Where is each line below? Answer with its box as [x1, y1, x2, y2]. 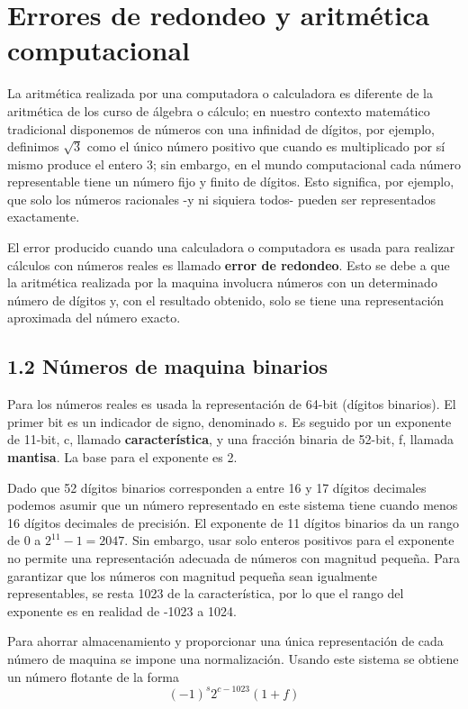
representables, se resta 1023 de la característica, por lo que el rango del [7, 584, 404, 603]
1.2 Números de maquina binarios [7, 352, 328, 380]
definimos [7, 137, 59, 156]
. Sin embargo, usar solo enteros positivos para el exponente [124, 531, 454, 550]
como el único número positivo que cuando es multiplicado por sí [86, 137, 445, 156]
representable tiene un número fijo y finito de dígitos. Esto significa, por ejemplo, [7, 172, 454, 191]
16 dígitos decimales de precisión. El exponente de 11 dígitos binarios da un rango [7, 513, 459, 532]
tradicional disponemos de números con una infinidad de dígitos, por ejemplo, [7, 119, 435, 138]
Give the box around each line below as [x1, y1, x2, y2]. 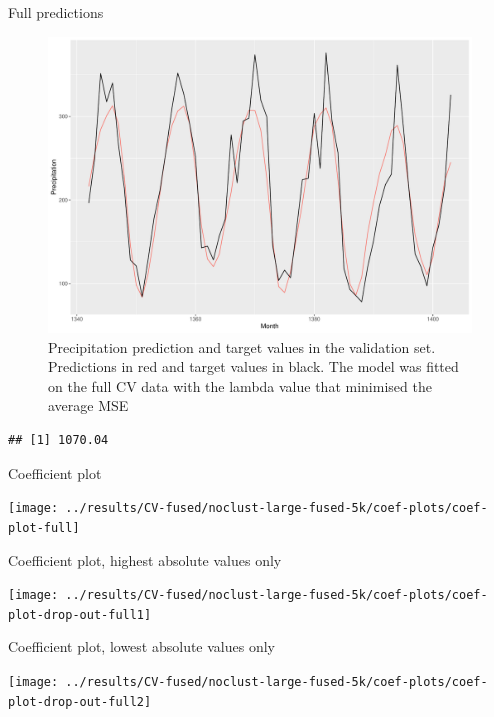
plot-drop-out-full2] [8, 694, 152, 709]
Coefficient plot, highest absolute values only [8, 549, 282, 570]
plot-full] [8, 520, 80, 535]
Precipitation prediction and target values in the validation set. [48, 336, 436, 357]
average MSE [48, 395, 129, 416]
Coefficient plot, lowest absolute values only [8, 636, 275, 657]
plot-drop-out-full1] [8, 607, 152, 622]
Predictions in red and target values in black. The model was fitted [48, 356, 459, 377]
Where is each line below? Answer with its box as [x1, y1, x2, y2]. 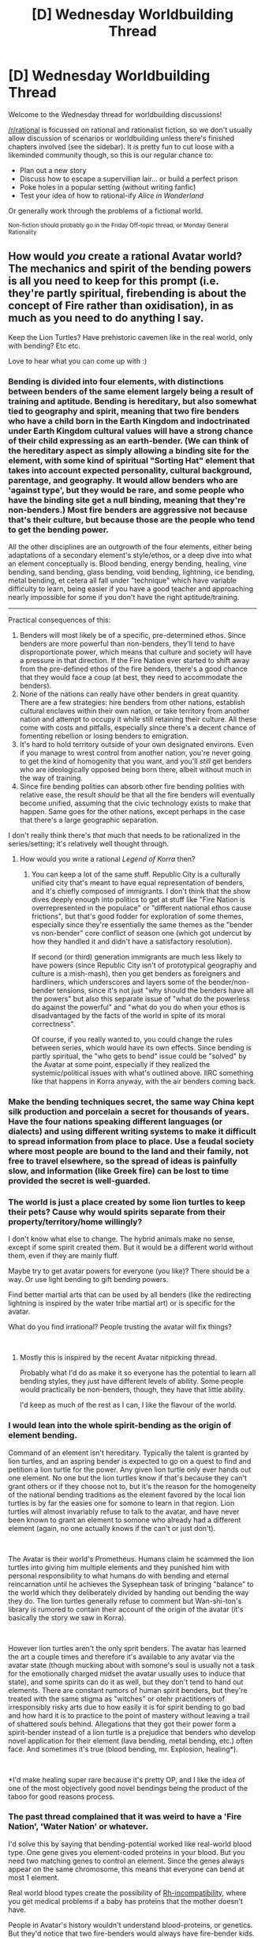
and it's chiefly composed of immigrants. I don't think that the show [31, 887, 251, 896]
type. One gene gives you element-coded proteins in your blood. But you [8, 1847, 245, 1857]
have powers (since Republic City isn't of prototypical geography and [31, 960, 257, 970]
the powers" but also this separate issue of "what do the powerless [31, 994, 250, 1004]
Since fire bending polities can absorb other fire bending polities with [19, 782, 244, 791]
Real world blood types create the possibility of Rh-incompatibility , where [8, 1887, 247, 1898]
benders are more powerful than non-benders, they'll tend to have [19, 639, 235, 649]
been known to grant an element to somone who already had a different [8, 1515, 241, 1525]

◇ ◇ ◇ ◇ ◇

◆ What you should do: Find the string "plot" in the entries above and return each line that holds it.

◆ Exercise solution:
plot-drop-out-full2] [8, 694, 152, 709]
Coefficient plot, highest absolute values only [8, 549, 282, 570]
plot-full] [8, 520, 80, 535]
Coefficient plot, lowest absolute values only [8, 636, 275, 657]
plot-drop-out-full1] [8, 607, 152, 622]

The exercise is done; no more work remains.